- To do -
Of all the entries below, retype only the lines from the one with "code base if" through the one with "on your codebase", exactly as they appear.

Collected data entries
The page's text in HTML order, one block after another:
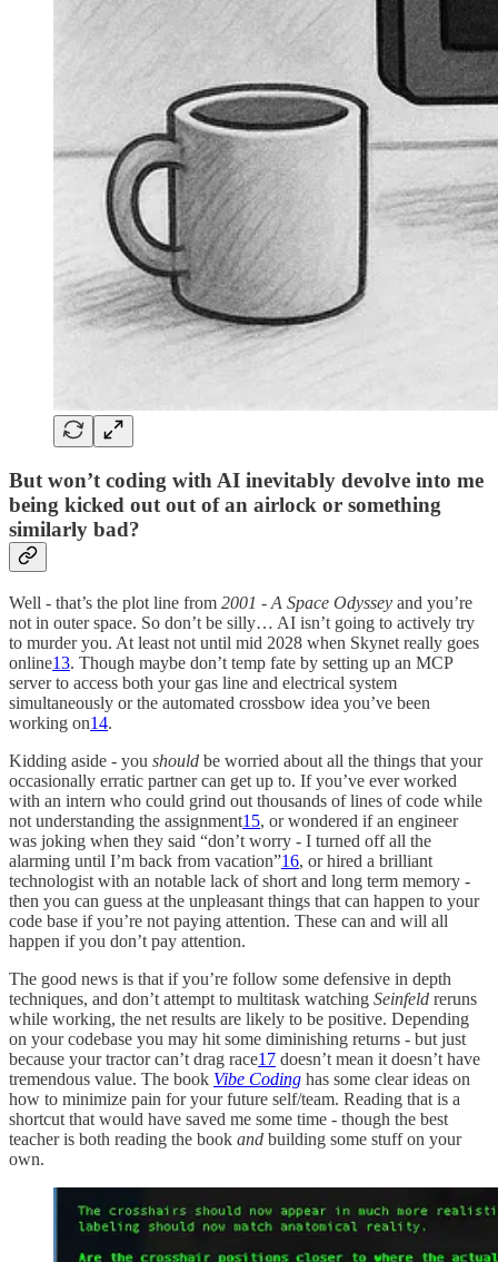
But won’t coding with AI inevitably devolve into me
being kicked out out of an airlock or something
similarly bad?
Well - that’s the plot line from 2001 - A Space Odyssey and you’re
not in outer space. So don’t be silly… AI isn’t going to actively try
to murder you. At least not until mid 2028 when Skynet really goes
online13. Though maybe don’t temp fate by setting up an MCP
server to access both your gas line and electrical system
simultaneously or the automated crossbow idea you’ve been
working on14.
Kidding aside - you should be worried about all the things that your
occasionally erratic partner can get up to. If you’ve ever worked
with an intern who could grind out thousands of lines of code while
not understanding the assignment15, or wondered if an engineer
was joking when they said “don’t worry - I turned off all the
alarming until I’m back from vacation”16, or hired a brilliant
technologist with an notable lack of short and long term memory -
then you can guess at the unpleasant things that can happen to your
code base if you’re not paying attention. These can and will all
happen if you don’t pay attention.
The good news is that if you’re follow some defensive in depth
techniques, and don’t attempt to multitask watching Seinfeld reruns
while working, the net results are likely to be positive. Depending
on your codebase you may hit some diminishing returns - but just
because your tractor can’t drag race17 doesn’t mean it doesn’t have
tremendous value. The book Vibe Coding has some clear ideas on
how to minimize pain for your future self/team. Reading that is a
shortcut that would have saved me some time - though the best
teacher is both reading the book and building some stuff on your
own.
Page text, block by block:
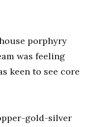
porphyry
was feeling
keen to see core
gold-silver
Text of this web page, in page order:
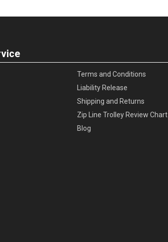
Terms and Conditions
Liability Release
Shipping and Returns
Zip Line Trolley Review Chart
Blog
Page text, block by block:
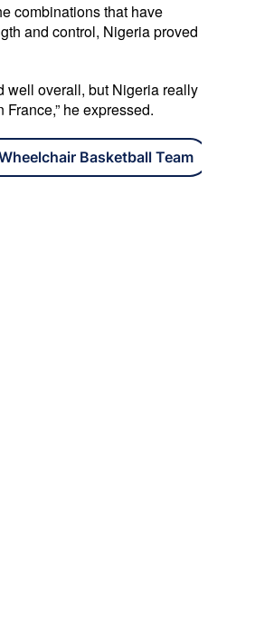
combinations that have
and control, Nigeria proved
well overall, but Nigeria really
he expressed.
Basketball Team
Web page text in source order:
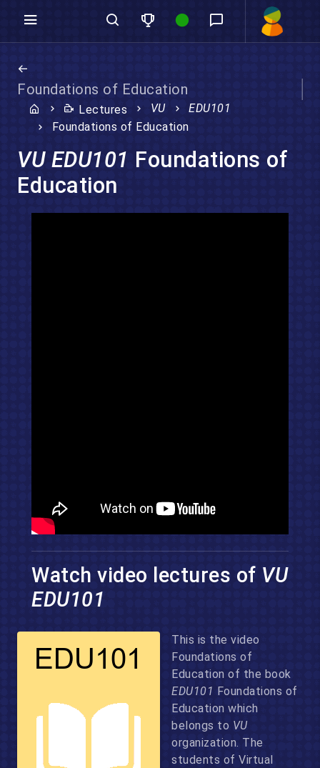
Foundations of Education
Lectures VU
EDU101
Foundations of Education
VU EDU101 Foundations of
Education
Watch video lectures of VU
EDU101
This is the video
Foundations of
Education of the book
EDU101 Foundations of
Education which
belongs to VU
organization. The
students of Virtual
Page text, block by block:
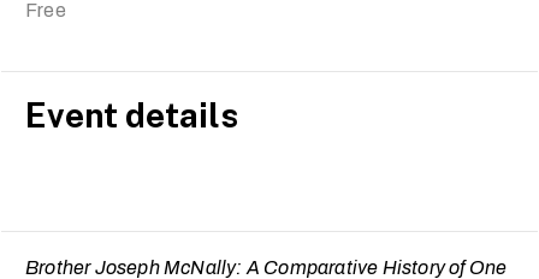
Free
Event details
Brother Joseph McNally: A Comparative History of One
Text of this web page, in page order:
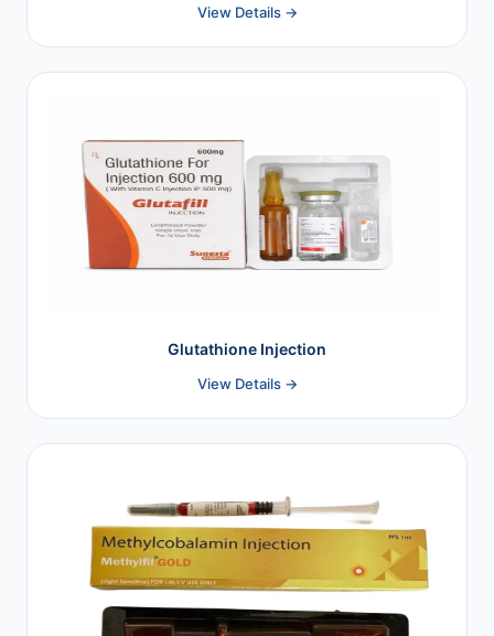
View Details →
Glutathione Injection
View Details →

- Result of the exercise -
code base if you’re not paying attention. These can and will all
happen if you don’t pay attention.
The good news is that if you’re follow some defensive in depth
techniques, and don’t attempt to multitask watching Seinfeld reruns
while working, the net results are likely to be positive. Depending
on your codebase you may hit some diminishing returns - but just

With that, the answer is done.